Fast as I can, I spray the muff with a heavy load of shaving cream. In the past I’ve doused girls with a chemical defoliant, but they writhed too much, made claim it burned. (Once, some did leak on me and I got a nasty spot through my pants, a raw, oozing sore on my leg.) So, mostly now, I shave. There is something to them watching me while I work the razor, stropping the blade before their eyes — letting them wonder where it will ultimately go. Before I sharpen, I sweep the dull end over their slits, their tits, and into their mouths, and sometimes if I’m feeling frank, I flip it over, cut off a hank of their hair, and tuck it into their mouths — girls like to suck on that, you see them doing it all the time.
With five fast strokes I scrape them down and then real fast do a second round. I slather them with foam, decorate the raunchy rat with Barbasol or the milky white of sweet whipped cream. Again, five fast strokes, I give it the go, taking care on the corners, trying not to nick the lips. Around the anus and close inside there are strays I can’t get to with the blade, and so finished with the shave, I come back with a candle and with its flickery flame melt the rest away — the hot wax dripping on the skin an extra thrill, a hint of things to come.
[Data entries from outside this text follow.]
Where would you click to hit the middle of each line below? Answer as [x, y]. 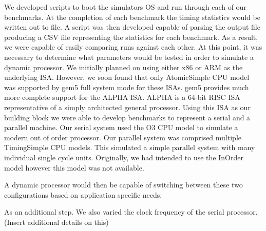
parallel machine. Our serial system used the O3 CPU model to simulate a [121, 127]
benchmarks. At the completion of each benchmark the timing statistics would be [132, 17]
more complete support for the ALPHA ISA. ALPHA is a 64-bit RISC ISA [122, 97]
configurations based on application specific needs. [83, 194]
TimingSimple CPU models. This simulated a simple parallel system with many [130, 147]
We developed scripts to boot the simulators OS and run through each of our [125, 7]
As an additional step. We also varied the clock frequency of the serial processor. [131, 212]
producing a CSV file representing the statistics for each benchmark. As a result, [131, 37]
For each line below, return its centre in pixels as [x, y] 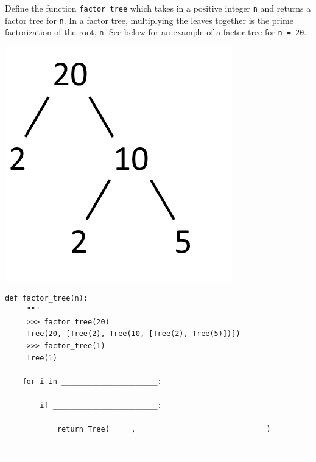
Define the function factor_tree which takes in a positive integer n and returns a [158, 8]
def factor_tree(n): [47, 298]
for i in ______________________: [92, 381]
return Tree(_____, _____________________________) [164, 429]
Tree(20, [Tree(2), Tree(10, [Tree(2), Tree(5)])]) [133, 334]
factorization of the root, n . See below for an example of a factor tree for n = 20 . [156, 32]
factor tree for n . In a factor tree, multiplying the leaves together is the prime [149, 20]
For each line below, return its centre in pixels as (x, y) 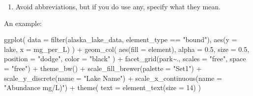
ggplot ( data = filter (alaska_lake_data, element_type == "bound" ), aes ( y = (121, 39)
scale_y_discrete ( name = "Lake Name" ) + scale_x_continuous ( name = (113, 78)
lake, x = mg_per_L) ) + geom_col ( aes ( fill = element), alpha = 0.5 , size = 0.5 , (127, 49)
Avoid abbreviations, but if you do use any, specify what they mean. (118, 6)
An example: (23, 23)
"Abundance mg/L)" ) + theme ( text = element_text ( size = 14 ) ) (102, 87)
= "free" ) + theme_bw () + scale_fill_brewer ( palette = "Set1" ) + (103, 68)
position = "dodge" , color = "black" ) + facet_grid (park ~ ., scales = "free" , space (125, 59)

Stripped clean, you are my girl. I fuck you with my fingers. Spit on the spot and, using the salve of my saliva, slip the initial indexer in. The ivory of my nail, my tiny tusk, scrapes your hallowed hall. Pit of pleasure, I patiently explore, knocking my knuckles on your private prison walls, pushing at the boundaries of flesh. I jam in, each time adding extra digits, sure if I work it right, soon I’ll find you on my fist.